Negative selection on BRCA1 susceptibility alleles sheds light on the population genetics of late-onset diseases and aging theory

Abstract

The magnitude of negative selection on alleles involved in age-specific mortality decreases with age. This is the foundation of the evolutionary theory of senescence. Because of this decrease in negative selection with age, and because of the absence of reproduction after menopause, alleles involved in women's late-onset diseases are generally considered evolutionarily neutral. Recently, genetic and epidemiological data on alleles involved in late onset-diseases have become available. It is therefore timely to estimate selection on these alleles. Here, we estimate selection on BRCA1 alleles leading to susceptibility to late-onset breast and ovarian cancer. For this, we integrate estimates of the risk of developing a cancer for BRCA1-carriers into population genetics frameworks, and calculate selection coefficients on BRCA1 alleles for different demographic scenarios varying across the extent of human demography. We then explore the magnitude of negative selection on alleles leading to a diverse range of risk patterns, to capture a variety of late-onset diseases. We show that BRCA1 alleles may have been under significant negative selection during human history. Although the mean age of onset of the disease is long after menopause, variance in age of onset means that there are always enough cases occurring before the end of reproductive life to compromise the selective value of women carrying a susceptibility allele in BRCA1. This seems to be the case for an extended range of risk of onset functions varying both in mean and variance. This finding may explain the distribution of BRCA1 alleles' frequency, and also why alleles for many late-onset diseases, like certain familial forms of cancer, coronary artery diseases and Alzheimer dementia, are typically recent and rare. Finally, we discuss why the two most popular evolutionary theories of aging, mutation accumulation and antagonistic pleiotropy, may underestimate the effect of selection on survival at old ages.

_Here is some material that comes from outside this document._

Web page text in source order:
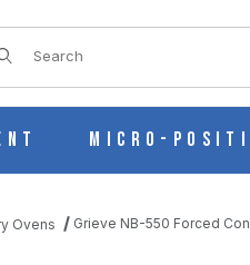
Search
Micro-
Ovens Grieve NB-550 Forced

Figure 1. Age-specific risk of developing the disease.

Women's cumulative risk of developing breast cancer (dashed line, F_b(x)), ovarian cancer (dotted line, F_o(x)) or either (solid line, F_bo(x)) in a population free of any other causes of death. The two functions F_b(x) and F_o(x) are fitted 2-parameter cumulative gamma distributions from data from . For breast cancer, F_b(x), α = 7.93 and β = 7.54; and for ovarian cancer, F_o(x), α = 8.20 and β = 9.86. The cumulative gamma function associated with this risk F_bo(x) has parameters α = 9.97 and β = 5.54.

Figure 2. Demographic scenarios.

Adult women's survival (A) and fertility (B) from ages 10 to 50 for the population of early Quebec (solid line), the Ache (dashed line) and the modeled population (dotted line). These populations differ by their growth (respectively high, intermediate and stationary, see [12], [13], [14]). Female adults' age-specific survivals were modeled by a Gompertz-Makeham. For Quebec, a = 4.69×10⁻⁴, b = 7.28×10⁻², Δ = 0 and c = 1.49×10⁻³. For the Ache, a = 3.00×10⁻⁵, b = 1.10×10⁻¹, Δ = 0 and c = 6.33×10⁻³. For the modeled population, a = 1.99×10⁻³, b = 5.82×10⁻², Δ = 10 and c = 1.2×10⁻². Female adults' fertilities were modeled by a Hadwiger function. For Quebec, TFR = 12.25, θ₁ = −246.92, θ₂ = 18.72, θ₃ = 272.77. For the Ache, TFR = 8.032, θ₁ = −36.82, θ₂ = 4.79, θ₃ = 68.29. For the modeled population TFR = 2.578, θ₁ = −7.61, θ₂ = 3.31, θ₃ = 34.31.

Figure 3. Selection on late-onset diseases.

To explore a range of patterns of age of onset, we altered the observed cumulative risk with age F_bo(x) of developing either breast or ovarian cancer for females carrying a BRCA1 susceptibility allele estimated from (red line) by changing the mean from age 40 to 70 (A) and the variance from 100 to 800 (B). This was achieved by altering parameters α and β of the cumulative gamma. We calculated the minimum effective population size Ne_min = 10/2s necessary for negative selection to dominate over drift corresponding to BRCA1-alleles associated with each of these curves. These Ne_min are shown in (C) for the Quebec population. The point represents values estimated from for the cumulative risk of developing breast and ovarian cancer given a mutation in BRCA1 (mean = 55; variance = 306; Ne_min = 92).

Figure 4. Selection on late-onset diseases for the Ache and the modeled population.

As in Figure 3C but using survival and fertility for Ache (left panel) and the modeled population (right panel).